● ASSIGNMENT: In the records below, the lines from the one with "The principles of" through the last are to be printed exactly, and nothing else.

● DATA IN THIS EXERCISE:
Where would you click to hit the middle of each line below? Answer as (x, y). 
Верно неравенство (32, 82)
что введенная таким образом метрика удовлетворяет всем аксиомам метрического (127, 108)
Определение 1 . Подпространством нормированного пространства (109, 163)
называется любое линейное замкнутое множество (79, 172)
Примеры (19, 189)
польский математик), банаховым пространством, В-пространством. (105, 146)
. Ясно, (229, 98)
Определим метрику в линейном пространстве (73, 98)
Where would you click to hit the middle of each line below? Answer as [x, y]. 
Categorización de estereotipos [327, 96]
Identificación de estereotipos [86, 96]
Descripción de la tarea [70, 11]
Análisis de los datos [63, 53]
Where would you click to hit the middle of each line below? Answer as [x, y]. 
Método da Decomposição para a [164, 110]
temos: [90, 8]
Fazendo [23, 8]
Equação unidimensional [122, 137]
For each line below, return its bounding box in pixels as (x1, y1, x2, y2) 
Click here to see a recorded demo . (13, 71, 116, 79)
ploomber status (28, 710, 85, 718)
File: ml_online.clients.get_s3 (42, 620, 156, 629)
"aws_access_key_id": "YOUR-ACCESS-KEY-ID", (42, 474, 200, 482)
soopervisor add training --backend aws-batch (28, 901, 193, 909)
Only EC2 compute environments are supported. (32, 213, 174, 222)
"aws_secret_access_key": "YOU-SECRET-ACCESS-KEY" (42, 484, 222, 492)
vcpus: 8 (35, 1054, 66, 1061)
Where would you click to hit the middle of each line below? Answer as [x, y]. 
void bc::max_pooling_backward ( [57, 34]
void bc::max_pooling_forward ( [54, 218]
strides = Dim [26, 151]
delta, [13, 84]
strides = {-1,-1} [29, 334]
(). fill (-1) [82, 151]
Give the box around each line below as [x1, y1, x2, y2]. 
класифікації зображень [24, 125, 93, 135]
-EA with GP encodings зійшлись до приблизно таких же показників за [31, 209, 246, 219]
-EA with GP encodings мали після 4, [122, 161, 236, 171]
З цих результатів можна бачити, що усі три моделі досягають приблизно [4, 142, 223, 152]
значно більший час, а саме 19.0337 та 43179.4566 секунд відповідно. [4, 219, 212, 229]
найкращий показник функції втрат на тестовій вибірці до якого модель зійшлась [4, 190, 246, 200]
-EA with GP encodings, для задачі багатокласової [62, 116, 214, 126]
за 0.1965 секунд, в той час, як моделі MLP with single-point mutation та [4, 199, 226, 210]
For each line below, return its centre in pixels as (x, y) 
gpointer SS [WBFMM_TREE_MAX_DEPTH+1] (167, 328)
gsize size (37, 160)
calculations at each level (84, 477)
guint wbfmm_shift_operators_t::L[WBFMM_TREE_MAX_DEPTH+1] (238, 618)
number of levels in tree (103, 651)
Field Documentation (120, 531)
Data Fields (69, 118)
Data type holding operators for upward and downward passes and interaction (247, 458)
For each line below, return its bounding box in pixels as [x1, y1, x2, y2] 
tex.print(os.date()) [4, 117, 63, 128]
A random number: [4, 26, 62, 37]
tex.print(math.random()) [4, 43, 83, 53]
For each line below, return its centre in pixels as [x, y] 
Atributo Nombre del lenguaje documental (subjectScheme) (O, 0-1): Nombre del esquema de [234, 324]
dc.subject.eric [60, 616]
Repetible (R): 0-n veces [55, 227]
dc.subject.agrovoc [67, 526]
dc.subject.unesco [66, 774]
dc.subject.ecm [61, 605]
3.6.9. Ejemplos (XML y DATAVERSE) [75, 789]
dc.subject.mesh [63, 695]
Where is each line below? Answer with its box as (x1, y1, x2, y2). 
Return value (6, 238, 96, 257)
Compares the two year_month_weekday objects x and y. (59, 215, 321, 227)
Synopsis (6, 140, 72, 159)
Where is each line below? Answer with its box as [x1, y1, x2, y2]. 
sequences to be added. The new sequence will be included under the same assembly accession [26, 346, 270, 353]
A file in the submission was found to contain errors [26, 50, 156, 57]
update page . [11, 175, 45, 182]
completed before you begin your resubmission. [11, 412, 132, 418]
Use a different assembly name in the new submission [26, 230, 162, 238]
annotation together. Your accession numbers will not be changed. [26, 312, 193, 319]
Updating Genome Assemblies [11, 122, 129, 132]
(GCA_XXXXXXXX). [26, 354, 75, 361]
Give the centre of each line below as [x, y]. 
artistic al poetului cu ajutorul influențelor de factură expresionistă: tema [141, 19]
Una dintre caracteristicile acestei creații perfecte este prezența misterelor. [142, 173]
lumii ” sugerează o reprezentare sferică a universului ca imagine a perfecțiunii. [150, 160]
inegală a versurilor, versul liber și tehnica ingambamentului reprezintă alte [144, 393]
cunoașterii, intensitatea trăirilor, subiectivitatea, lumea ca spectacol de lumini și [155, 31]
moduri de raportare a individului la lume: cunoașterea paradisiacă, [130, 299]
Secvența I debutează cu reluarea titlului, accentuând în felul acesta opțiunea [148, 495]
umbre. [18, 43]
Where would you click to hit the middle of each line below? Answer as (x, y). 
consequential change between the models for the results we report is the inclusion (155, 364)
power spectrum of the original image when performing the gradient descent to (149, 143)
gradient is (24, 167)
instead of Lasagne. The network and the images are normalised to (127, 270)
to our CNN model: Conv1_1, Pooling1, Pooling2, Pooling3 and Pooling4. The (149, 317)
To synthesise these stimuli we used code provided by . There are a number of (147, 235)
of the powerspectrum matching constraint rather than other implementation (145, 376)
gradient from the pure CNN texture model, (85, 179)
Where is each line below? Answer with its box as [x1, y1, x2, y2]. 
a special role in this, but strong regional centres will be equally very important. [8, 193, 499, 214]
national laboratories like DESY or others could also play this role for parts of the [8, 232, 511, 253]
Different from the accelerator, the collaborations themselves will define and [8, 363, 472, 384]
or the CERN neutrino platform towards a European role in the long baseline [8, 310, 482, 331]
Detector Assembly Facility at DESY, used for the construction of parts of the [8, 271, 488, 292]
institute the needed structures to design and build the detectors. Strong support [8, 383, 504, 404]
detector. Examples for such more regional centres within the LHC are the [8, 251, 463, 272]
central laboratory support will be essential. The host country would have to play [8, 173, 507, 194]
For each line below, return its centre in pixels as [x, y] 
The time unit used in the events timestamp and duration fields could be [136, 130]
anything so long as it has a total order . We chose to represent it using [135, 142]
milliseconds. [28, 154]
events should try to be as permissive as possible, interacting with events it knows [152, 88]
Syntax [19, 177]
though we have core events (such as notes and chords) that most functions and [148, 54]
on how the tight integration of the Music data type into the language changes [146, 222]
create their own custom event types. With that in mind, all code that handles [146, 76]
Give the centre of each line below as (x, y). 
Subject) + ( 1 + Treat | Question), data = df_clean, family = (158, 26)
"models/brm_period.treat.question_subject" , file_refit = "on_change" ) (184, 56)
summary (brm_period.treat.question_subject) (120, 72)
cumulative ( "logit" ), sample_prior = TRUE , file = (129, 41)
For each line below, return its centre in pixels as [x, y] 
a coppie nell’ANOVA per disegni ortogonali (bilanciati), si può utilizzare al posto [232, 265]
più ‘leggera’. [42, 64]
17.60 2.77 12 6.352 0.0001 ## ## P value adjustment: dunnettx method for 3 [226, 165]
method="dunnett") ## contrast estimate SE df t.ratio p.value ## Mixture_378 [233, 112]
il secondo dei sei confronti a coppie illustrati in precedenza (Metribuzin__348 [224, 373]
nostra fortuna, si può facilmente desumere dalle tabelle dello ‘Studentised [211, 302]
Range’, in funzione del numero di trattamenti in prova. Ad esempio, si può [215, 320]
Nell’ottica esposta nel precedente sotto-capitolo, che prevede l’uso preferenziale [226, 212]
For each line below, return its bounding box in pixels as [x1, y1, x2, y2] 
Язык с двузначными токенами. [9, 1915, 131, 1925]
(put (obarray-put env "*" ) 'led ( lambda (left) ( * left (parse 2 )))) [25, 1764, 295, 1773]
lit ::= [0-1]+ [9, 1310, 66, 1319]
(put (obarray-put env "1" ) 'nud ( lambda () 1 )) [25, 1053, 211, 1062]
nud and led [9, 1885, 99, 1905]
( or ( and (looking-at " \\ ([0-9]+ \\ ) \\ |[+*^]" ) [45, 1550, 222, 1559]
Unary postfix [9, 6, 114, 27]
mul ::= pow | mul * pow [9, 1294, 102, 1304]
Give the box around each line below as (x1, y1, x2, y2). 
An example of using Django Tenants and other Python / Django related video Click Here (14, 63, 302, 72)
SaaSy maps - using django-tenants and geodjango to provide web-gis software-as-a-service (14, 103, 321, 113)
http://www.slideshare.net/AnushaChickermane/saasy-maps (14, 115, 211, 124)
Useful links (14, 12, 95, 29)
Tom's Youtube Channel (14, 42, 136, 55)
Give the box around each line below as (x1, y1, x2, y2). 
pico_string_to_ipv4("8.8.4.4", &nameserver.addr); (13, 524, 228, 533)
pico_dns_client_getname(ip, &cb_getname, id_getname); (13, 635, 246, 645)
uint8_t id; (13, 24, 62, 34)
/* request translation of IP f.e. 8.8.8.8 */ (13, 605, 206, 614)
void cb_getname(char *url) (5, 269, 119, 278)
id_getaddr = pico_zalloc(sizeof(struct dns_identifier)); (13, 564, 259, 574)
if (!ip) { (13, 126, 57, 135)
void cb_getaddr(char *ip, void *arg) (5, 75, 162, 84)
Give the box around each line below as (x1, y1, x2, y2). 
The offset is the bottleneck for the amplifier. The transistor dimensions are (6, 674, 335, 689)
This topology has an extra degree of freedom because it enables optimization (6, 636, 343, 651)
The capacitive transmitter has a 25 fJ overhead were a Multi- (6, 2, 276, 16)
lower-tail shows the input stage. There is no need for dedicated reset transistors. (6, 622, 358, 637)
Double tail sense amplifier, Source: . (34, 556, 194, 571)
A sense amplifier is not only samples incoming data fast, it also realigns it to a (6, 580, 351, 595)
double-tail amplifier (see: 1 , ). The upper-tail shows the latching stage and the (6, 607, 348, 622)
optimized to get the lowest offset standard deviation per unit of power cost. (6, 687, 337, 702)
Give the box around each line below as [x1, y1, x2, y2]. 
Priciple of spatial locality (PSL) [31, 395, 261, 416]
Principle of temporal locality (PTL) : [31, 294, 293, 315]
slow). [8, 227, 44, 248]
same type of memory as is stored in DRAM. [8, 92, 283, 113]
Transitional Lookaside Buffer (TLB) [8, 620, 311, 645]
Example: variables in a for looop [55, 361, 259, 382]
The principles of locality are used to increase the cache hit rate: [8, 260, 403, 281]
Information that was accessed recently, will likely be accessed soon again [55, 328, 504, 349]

● RESPONSE AREA:
The principles of locality are used to increase the cache hit rate: [8, 260, 403, 281]
Information that was accessed recently, will likely be accessed soon again [55, 328, 504, 349]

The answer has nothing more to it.